> DATA EXTRACTS

- - - -

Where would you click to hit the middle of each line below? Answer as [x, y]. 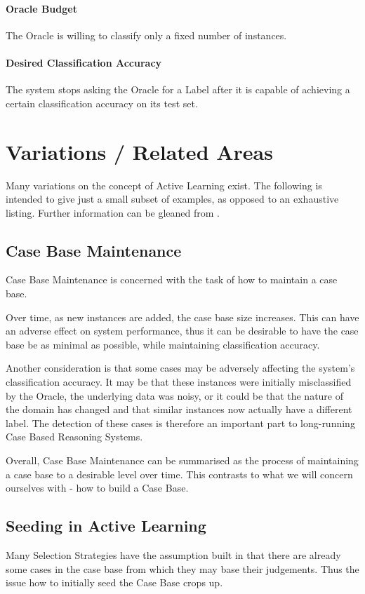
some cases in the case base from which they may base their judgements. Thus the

- - - -

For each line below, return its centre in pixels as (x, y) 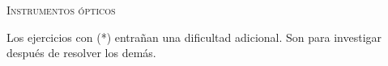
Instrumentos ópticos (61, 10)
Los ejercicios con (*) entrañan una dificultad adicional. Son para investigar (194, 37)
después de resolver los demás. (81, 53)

- - - -

> EXERCISE BRIEF
Please give an exact copy of the lines above, beginning with the line containing "Instrumentos ópticos (61, 10)" and running through the line containing "después de resolver los demás. (81, 53)", and of no other lines.

> TASK RESULT
Instrumentos ópticos (61, 10)
Los ejercicios con (*) entrañan una dificultad adicional. Son para investigar (194, 37)
después de resolver los demás. (81, 53)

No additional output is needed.